[Directions for this task]
Produce again, without any change, the lines running from the one with "perkembangannya, Artificial Intelligence" through the final line of the data below, and only those.

--- START ---

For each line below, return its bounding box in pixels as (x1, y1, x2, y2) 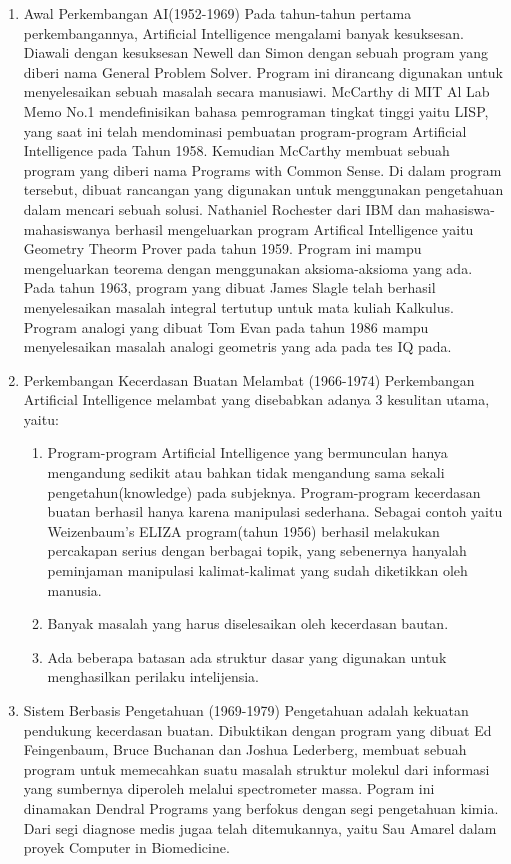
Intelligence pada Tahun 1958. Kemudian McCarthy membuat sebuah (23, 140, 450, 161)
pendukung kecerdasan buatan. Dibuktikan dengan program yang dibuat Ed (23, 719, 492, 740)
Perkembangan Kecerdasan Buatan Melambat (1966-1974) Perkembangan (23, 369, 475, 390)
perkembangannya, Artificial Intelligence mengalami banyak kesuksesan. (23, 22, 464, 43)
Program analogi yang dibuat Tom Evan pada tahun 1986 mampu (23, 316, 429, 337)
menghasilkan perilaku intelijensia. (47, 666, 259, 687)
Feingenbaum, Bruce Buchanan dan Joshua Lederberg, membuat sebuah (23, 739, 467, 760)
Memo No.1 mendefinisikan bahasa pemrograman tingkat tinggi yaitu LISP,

--- END ---

[Exercise output]
perkembangannya, Artificial Intelligence mengalami banyak kesuksesan. (23, 22, 464, 43)
Program analogi yang dibuat Tom Evan pada tahun 1986 mampu (23, 316, 429, 337)
menghasilkan perilaku intelijensia. (47, 666, 259, 687)
Feingenbaum, Bruce Buchanan dan Joshua Lederberg, membuat sebuah (23, 739, 467, 760)
Memo No.1 mendefinisikan bahasa pemrograman tingkat tinggi yaitu LISP,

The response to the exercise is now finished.